:: Task statement ::
Find the line in the entries below that contains "import java . io .*; (8, 436, 70, 444)". Repeat it exactly, and every line after it through the line that contains "How to run frontend".

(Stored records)
◆ ◆ ◆ ◆ ◆ ◆ ◆
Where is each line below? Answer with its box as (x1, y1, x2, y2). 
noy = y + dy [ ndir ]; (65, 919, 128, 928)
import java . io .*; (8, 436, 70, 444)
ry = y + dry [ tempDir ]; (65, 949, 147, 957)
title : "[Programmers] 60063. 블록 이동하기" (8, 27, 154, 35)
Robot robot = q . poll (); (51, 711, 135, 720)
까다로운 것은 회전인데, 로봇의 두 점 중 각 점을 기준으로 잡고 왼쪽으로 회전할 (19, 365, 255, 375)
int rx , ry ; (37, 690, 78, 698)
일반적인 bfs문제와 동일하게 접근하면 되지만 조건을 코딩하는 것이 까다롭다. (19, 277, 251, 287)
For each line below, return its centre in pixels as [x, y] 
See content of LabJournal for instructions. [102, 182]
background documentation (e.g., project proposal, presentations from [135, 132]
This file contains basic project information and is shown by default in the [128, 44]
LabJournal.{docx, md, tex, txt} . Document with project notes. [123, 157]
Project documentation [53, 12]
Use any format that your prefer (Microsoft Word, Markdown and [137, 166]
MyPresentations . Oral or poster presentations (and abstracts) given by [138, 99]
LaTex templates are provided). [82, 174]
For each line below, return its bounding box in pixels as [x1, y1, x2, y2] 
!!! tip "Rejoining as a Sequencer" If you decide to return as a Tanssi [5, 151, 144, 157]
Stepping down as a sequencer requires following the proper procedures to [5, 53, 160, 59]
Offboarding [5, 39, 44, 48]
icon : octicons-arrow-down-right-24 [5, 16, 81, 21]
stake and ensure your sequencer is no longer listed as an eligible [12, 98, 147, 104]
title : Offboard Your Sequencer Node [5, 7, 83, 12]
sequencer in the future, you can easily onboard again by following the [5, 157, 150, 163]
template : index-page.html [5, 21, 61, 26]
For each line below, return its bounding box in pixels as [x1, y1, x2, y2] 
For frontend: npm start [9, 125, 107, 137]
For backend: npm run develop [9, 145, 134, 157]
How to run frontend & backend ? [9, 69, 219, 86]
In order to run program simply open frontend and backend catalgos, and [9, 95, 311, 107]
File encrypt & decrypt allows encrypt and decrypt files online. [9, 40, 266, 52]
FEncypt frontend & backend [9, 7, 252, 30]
◆ ◆ ◆ ◆ ◆ ◆ ◆
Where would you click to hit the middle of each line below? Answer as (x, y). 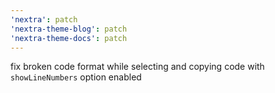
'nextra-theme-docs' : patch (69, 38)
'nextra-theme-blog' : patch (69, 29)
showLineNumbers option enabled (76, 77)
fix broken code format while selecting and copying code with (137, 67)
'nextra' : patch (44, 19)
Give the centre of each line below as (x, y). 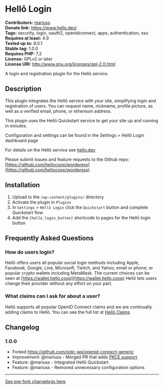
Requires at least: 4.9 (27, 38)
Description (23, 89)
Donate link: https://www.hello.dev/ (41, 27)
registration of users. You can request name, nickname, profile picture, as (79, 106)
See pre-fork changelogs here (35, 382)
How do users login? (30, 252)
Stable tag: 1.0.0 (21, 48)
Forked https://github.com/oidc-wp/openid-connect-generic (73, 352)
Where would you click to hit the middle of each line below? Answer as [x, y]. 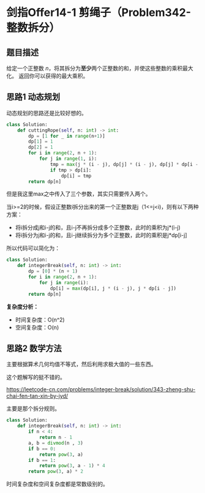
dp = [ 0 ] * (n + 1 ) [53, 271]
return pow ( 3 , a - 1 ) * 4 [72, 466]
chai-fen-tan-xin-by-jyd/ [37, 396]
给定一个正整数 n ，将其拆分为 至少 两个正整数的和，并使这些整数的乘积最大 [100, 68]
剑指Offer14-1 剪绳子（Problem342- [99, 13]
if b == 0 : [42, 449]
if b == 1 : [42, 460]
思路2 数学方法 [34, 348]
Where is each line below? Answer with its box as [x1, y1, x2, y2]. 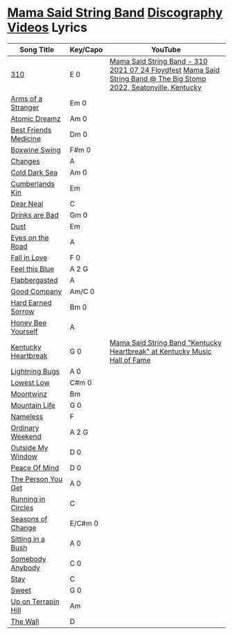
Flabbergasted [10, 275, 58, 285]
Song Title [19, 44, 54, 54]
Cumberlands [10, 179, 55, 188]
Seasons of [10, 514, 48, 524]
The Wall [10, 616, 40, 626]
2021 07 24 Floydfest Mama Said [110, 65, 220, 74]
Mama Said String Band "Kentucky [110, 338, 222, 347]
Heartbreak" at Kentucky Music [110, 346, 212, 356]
◆ ◆ ◆ ◆ ◆ ◆ ◆
:: Answer space ::
import java . io .*; (8, 436, 70, 444)
ry = y + dry [ tempDir ]; (65, 949, 147, 957)
title : "[Programmers] 60063. 블록 이동하기" (8, 27, 154, 35)
Robot robot = q . poll (); (51, 711, 135, 720)
까다로운 것은 회전인데, 로봇의 두 점 중 각 점을 기준으로 잡고 왼쪽으로 회전할 (19, 365, 255, 375)
int rx , ry ; (37, 690, 78, 698)
일반적인 bfs문제와 동일하게 접근하면 되지만 조건을 코딩하는 것이 까다롭다. (19, 277, 251, 287)
For each line below, return its centre in pixels as [x, y] 
See content of LabJournal for instructions. [102, 182]
background documentation (e.g., project proposal, presentations from [135, 132]
This file contains basic project information and is shown by default in the [128, 44]
LabJournal.{docx, md, tex, txt} . Document with project notes. [123, 157]
Project documentation [53, 12]
Use any format that your prefer (Microsoft Word, Markdown and [137, 166]
MyPresentations . Oral or poster presentations (and abstracts) given by [138, 99]
LaTex templates are provided). [82, 174]
For each line below, return its bounding box in pixels as [x1, y1, x2, y2] 
!!! tip "Rejoining as a Sequencer" If you decide to return as a Tanssi [5, 151, 144, 157]
Stepping down as a sequencer requires following the proper procedures to [5, 53, 160, 59]
Offboarding [5, 39, 44, 48]
icon : octicons-arrow-down-right-24 [5, 16, 81, 21]
stake and ensure your sequencer is no longer listed as an eligible [12, 98, 147, 104]
title : Offboard Your Sequencer Node [5, 7, 83, 12]
sequencer in the future, you can easily onboard again by following the [5, 157, 150, 163]
template : index-page.html [5, 21, 61, 26]
For each line below, return its bounding box in pixels as [x1, y1, x2, y2] 
For frontend: npm start [9, 125, 107, 137]
For backend: npm run develop [9, 145, 134, 157]
How to run frontend & backend ? [9, 69, 219, 86]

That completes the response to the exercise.